Auckland International Airport Limited (Auckland Airport) confirms that it has today received the below statement of intention from CPP Investment Board (CPPIB) regarding Auckland Airport.

The statement refers to an intention by CPPIB to make an all cash partial takeover offer to all shareholders of Auckland Airport for 40% of the shares at a price of NZ$3.6555 per share. CPPIB has advised that it expects to file a formal takeover notice under the Takeovers Code as soon as practicable. A copy of that takeover notice will be released by Auckland Airport as soon as it is received.

The Board of Auckland Airport will evaluate the takeover offer once it is received and advise shareholders accordingly. In the meantime, the directors recommend that shareholders await further details with respect to the proposed offer. 

www.cppib.ca

General statement of intention from CPP Investment Board regarding Auckland International Airport Limited CPP Investment Board gives shareholders the ability to assess CPPIB’s proposal for themselves AUCKLAND, NZ (November 7, 2007):

The CPP Investment Board (CPPIB) today announced its intention to make a partial takeover offer to all shareholders of Auckland International Airport Limited (AIAL).

If successful, the offer would increase CPPIB’s shareholding in AIAL to 40%, which CPPIB believes would then enable its amalgamation proposal to be put to shareholders for their consideration.

“In the past few days, we have received strong encouragement from AIAL shareholders that they would like the opportunity to consider our proposal directly.

Like us, they believe that our proposal is one that is in the interests of all AIAL stakeholders. As a result, we have decided to take steps to enable CPPIB’s proposal to be put directly to shareholders,” said Mark Wiseman, Senior Vice President - Private Investments for CPPIB.

“CPPIB’s preferred course of action was for the AIAL Board to put our proposal in front of its shareholders. The step we are now taking in no way detracts from our desire to work with the Company and its management team to further the growth and development of the airport’s business,” Mr Wiseman said.

The AIAL Board decided on October 31 to cease discussions between CPPIB and AIAL, to reject the CPPIB proposal, thereby not disclosing all of the details of the proposal to shareholders for their consideration. CPPIB maintains its desire to present its amalgamation proposal to AIAL shareholders and believes the most appropriate option to effect this is by doing the following:

•Making an all-cash partial takeover offer of NZ$3.6555 per share to take its holding to 40 per cent of the shares of AIAL. This cash offer reflects a 63% premium to the six month pre-takeover speculation VWAP (volume weighted average price) for AIAL shares.

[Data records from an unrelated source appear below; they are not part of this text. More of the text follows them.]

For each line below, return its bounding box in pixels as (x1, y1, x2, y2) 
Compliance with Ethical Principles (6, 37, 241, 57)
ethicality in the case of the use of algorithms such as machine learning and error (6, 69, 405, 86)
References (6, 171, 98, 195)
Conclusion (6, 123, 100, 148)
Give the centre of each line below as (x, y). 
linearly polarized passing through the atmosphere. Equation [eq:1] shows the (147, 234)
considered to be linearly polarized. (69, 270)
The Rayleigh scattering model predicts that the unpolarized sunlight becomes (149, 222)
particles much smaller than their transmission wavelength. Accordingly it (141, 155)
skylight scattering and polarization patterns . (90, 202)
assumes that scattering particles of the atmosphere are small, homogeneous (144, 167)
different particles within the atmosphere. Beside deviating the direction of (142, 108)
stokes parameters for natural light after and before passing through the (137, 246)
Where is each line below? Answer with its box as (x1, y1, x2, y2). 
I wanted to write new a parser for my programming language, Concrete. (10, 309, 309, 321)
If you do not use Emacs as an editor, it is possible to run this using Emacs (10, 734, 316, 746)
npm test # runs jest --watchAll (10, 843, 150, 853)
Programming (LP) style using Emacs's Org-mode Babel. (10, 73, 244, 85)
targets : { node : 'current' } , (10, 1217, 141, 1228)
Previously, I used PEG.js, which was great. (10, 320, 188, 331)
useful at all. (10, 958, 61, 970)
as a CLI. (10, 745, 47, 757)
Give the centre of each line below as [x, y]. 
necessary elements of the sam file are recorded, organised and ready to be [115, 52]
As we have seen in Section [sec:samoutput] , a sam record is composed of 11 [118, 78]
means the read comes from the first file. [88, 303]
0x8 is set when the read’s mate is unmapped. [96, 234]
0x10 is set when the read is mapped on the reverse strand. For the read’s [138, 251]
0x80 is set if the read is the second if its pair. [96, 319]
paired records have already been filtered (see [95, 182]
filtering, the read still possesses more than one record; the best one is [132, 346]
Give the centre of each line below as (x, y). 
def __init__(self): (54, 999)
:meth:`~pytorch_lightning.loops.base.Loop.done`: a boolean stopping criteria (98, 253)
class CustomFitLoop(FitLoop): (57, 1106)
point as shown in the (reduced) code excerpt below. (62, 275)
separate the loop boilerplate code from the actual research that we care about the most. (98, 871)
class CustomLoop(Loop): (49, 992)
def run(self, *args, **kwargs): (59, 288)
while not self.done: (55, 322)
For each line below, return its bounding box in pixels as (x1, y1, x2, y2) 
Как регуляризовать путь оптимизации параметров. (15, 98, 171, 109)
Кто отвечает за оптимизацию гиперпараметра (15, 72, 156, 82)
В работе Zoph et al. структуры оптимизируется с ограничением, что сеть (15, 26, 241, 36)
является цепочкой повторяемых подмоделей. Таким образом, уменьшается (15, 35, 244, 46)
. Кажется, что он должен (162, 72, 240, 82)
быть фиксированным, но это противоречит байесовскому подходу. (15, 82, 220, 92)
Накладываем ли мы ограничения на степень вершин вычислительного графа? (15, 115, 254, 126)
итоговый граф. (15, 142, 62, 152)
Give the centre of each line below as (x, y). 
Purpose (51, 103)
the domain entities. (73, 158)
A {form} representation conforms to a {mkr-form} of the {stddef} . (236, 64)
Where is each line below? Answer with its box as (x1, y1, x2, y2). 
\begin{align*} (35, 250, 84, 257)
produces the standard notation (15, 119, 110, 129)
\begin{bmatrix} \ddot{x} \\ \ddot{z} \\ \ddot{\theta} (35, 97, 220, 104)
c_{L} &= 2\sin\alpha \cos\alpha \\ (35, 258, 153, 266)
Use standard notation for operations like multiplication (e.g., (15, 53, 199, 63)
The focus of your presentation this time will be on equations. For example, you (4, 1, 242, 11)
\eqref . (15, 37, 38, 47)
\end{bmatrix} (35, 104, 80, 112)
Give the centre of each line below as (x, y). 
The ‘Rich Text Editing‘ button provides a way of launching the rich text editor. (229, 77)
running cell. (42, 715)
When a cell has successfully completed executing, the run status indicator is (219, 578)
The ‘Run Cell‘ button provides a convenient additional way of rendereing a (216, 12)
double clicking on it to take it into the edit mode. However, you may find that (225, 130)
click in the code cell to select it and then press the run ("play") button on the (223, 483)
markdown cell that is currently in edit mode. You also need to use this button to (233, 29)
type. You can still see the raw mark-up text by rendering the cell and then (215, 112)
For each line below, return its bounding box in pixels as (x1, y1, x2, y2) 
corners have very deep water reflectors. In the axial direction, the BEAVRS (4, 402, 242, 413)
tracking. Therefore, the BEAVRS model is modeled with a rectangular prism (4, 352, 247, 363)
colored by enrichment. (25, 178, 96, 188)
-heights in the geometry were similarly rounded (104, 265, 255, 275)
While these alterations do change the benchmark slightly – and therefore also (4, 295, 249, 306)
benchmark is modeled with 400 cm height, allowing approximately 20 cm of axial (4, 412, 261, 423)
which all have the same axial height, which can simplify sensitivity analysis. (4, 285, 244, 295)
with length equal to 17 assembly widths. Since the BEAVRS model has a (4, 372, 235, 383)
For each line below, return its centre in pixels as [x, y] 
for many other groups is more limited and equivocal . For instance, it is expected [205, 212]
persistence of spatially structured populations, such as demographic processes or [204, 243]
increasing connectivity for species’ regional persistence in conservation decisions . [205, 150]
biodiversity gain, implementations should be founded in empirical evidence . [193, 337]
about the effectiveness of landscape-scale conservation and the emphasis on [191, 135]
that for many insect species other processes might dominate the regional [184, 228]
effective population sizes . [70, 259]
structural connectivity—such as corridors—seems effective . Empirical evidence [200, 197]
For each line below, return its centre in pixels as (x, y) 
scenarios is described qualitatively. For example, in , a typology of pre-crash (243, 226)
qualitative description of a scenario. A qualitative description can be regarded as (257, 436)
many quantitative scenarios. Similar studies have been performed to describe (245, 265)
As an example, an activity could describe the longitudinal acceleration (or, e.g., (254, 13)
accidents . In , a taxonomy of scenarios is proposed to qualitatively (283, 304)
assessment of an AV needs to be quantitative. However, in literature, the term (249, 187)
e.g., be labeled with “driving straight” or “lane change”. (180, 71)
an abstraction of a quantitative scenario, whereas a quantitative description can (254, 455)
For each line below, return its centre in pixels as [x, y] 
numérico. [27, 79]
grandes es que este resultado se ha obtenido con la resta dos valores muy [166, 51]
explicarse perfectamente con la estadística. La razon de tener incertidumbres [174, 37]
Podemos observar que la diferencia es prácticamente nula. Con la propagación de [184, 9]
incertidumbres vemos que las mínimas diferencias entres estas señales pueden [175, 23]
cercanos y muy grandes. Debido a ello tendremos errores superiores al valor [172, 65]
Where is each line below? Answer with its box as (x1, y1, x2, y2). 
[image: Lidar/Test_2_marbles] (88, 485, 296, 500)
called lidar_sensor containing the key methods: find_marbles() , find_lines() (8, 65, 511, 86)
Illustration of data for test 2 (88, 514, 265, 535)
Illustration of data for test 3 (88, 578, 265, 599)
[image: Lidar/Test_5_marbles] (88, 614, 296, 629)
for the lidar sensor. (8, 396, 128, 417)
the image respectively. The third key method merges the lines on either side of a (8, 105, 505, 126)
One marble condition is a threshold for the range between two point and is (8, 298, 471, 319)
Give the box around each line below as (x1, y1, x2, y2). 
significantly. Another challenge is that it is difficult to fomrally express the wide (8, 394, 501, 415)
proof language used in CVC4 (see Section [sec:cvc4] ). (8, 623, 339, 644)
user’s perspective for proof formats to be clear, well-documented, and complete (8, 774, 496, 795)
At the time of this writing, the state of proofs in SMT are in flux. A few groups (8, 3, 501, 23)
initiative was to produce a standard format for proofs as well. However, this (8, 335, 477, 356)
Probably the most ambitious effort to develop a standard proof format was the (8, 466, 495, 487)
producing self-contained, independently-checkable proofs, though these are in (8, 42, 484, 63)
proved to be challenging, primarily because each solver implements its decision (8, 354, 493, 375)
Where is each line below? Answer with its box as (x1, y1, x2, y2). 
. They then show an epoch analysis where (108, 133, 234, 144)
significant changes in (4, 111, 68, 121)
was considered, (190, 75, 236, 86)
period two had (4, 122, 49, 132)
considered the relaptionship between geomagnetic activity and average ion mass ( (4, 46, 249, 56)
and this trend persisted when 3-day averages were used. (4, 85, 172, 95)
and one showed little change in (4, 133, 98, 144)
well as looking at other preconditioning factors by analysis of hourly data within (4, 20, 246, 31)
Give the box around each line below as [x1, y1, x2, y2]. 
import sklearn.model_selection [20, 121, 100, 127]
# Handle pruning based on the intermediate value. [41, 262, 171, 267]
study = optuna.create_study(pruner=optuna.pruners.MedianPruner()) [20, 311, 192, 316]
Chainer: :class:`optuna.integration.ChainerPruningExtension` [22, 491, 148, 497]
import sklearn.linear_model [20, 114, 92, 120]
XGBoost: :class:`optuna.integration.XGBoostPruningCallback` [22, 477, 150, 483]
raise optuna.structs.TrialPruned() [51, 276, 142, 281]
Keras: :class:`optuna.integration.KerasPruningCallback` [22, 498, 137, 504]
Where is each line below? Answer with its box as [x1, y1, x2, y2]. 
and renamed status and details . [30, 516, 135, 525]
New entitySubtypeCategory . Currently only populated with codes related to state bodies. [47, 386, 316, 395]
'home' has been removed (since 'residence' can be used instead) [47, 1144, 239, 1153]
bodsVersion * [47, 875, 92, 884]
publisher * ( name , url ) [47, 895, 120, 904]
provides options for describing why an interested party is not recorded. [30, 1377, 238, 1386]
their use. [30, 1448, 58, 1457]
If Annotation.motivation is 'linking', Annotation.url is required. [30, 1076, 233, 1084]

The price is equivalent to the $3.70 cash consideration option referred to in CPPIB’s announcement of 19 September, less the 4.45 cents per share dividend that was paid by AIAL on 19 October.

As the offer will not result in CPPIB holding or controlling more than 50% of the voting rights in AIAL it will be subject to approval being obtained from AIAL shareholders in accordance with Rule 10(1)(b) of the Takeovers Code.

•CPPIB will take all reasonable steps within its control to ensure that as soon as possible after successful completion of the offer, the CPPIB amalgamation proposal will be placed in front of shareholders.

As soon as practicable, CPPIB expects to be able to give AIAL a formal takeover notice under the Takeovers Code.

That notice will have attached to it the full terms and conditions (including a condition making the offer subject to approvals under the Overseas Investment Act and Regulations) of the proposed partial takeover offer.